Em primeiro lugar, vamos definir a palavra. Altar vem do latim altare e significa plataforma
alta.

Utilizado em muitas religiões, os altares na antiguidade estavam relacionados ao local de


sacrifício nos templos, sacrifício este que era a forma de se comunicar com o Sagrado para
pedidos e agradecimentos.

Na Umbanda não é diferente, pois o altar é sim um ponto de irradiação energética e, depois
de consagrado, torna-se um dos locais de irradiação de axé de um terreiro.

Também conhecido como peji ou congá, sendo que o último pode se referir tanto ao altar
quanto ao recinto onde são realizados os trabalhos espirituais.

Mas, qual a melhor forma de montar nosso altar? E a resposta é: depende do uso que você
fará dele.

É muito comum, hoje em dia, que os filhos de fé montem pequenos altares em suas
residências, como um ponto para ofertas e orações. Estes altares normalmente são elaborados
aos poucos, através do tempo, com a aquisição de imagens e outros elementos de culto.

Este tipo de altar até pode ser consagrado, mas a consagração virá pelo seu uso periódico,
quanto mais constante seu dono utilizá-lo para firmezas, ofertas e orações, mais energia ele
acumulará e irradiará. Sua função será apenas de conexão com o Sagrado e nada mais que isso.

Já em um terreiro é diferente. Além da função de conexão com o Sagrado, ele também deverá
prover energias para os trabalhos espirituais, de forma que os espíritos benfeitores que
trabalham nas forças da Umbanda tenham maior força para levar o descarrego, a cura, a
libertação e as orientações superiores a todos aqueles que buscarem aquele terreiro.

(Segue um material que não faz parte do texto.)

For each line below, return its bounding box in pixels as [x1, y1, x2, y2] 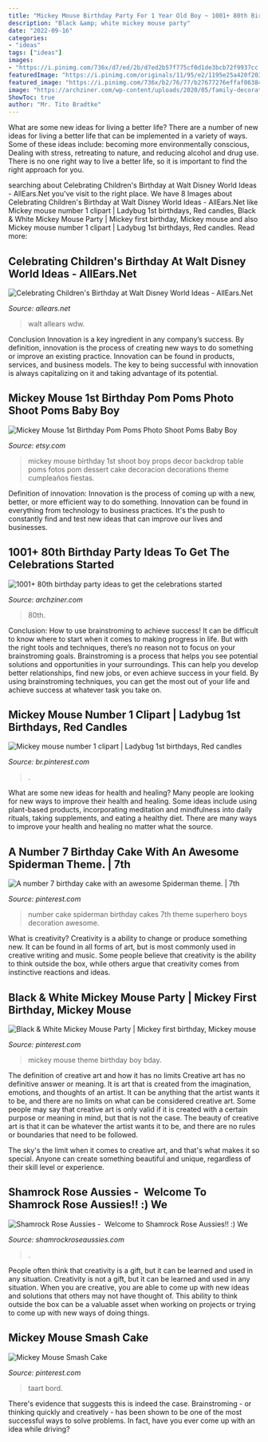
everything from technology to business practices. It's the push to [8, 505, 225, 515]
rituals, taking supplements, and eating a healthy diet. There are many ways [8, 813, 258, 823]
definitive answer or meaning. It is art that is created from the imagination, [8, 1079, 251, 1088]
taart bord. [27, 1383, 63, 1393]
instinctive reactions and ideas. [8, 967, 111, 978]
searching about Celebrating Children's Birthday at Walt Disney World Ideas [8, 180, 257, 190]
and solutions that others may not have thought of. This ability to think [8, 1290, 238, 1301]
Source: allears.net [8, 303, 71, 313]
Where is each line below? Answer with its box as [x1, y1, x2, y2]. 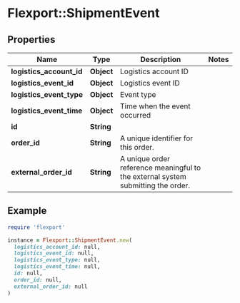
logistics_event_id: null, [14, 250, 94, 257]
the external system [120, 172, 187, 181]
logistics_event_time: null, [14, 263, 101, 270]
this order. [120, 143, 155, 152]
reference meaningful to [120, 163, 201, 173]
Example [7, 205, 47, 217]
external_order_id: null [14, 283, 88, 290]
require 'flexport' [7, 223, 66, 231]
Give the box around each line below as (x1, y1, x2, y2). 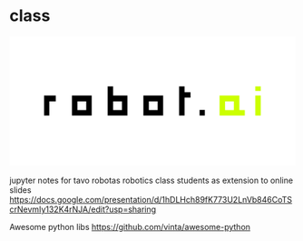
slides (9, 184, 32, 196)
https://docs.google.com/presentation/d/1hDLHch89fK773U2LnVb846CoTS (9, 194, 293, 205)
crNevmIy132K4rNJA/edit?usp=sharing (9, 204, 157, 215)
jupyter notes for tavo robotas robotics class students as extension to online (9, 175, 293, 186)
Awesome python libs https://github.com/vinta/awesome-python (9, 221, 251, 232)

Para isso é necessário formar um altar com um mínimo de critério. Digo um mínimo, pois
devemos lembrar sempre que a base de nossa Umbanda é a simplicidade.

Existem muitas formas de se montar um altar. Desde a mais simples, que seria reunir em uma
mesa as imagens e objetos que deseja utilizar, podendo ser dividido em prateleiras ou até
mesmo um simples aparador.

Sempre dizemos que todo terreiro tem a cara de seu dirigente. Dessa forma você nunca
encontrará dois atares completamente iguais. Casa sacerdote reunirá em seu altar as imagens
e objetos que melhor reflitam suas próprias crenças.

Fora isso, normalmente o sacerdote adapta seu altar ao tamanho e às condições que seu
espaço físico lhe proporciona.
Mesmo diante disto, existem dois tipos de altares que são mais comuns de serem encontrados
nos diversos terreiros do nosso Brasil.

O mais comum, é o tipo aparador, onde o dirigente cria vários degraus para colocar suas
imagens, exatamente como Zélio de Moraes fez na Tenda Espírita Nossa Senhora da Piedade.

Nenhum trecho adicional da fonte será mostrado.